- _TASK PROMPT_:
Transcribe only the lines in the data below falling between the line with "메모리: 43,824 KB, 시간: 206" and the line with "patch (61, 15)", including those two lines, and leave out any picture.

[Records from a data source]
== Segment start ==
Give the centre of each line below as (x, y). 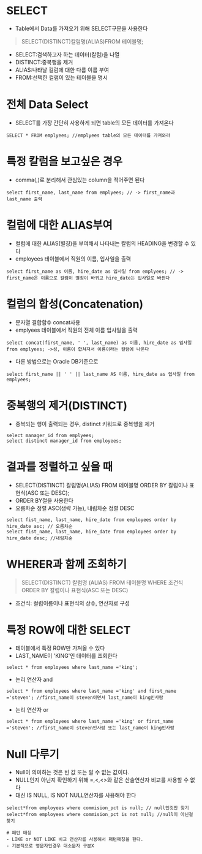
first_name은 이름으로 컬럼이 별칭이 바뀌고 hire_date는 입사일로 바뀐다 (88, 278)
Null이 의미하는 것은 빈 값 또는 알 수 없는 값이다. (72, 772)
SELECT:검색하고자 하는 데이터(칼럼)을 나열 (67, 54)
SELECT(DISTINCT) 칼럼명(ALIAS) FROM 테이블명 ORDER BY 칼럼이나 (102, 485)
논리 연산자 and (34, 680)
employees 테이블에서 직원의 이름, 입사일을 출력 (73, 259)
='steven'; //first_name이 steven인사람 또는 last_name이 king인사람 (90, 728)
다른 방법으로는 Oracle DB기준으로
== Segment end ==
== Segment start ==
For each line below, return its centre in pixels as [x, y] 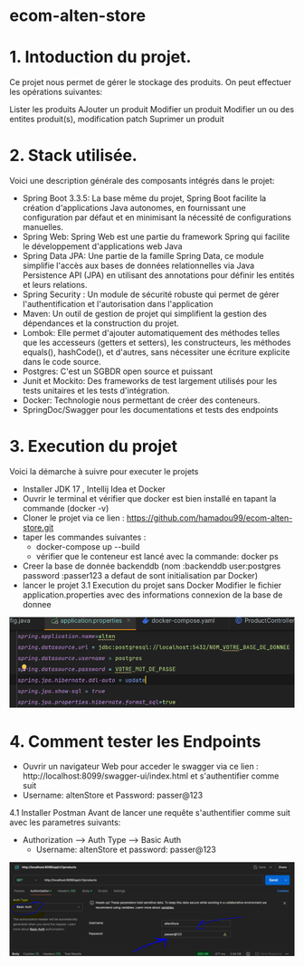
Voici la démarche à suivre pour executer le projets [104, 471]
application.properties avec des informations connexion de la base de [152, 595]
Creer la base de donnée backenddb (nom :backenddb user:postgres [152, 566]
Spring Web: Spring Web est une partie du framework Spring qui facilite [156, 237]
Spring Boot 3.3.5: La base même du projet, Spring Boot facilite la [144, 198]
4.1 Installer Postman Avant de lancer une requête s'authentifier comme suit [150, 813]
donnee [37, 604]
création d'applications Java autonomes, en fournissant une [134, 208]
== Segment end ==
== Segment start ==
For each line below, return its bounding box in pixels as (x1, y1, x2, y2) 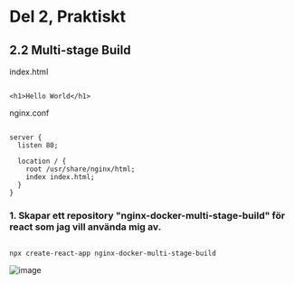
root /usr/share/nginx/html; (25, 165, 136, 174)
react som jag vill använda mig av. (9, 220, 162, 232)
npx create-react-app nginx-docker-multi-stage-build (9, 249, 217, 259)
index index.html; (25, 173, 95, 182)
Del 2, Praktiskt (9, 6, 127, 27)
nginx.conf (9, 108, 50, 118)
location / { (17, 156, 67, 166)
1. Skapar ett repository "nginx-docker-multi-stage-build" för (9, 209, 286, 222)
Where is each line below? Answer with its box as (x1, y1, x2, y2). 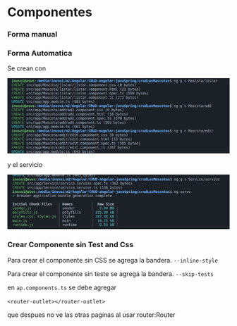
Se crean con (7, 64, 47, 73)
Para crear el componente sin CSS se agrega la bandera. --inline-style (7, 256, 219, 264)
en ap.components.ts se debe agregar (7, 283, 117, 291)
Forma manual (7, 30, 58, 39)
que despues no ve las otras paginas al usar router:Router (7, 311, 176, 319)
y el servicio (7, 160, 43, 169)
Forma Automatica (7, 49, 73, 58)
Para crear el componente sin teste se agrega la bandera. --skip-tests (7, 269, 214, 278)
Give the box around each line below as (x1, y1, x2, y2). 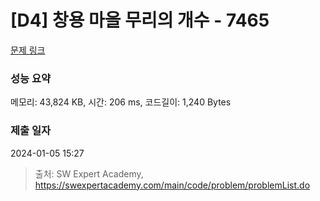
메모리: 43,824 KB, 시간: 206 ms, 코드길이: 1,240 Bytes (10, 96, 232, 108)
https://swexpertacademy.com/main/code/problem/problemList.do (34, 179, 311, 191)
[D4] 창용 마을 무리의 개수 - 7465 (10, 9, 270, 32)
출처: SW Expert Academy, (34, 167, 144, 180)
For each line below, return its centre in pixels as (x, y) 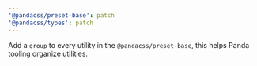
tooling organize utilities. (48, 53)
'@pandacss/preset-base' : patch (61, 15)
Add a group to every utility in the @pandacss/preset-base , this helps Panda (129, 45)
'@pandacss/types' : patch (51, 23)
== Segment end ==
- _EXERCISE RESULT_:
메모리: 43,824 KB, 시간: 206 ms, 코드길이: 1,240 Bytes (10, 96, 232, 108)
https://swexpertacademy.com/main/code/problem/problemList.do (34, 179, 311, 191)
[D4] 창용 마을 무리의 개수 - 7465 (10, 9, 270, 32)
출처: SW Expert Academy, (34, 167, 144, 180)
For each line below, return its centre in pixels as (x, y) 
tooling organize utilities. (48, 53)
'@pandacss/preset-base' : patch (61, 15)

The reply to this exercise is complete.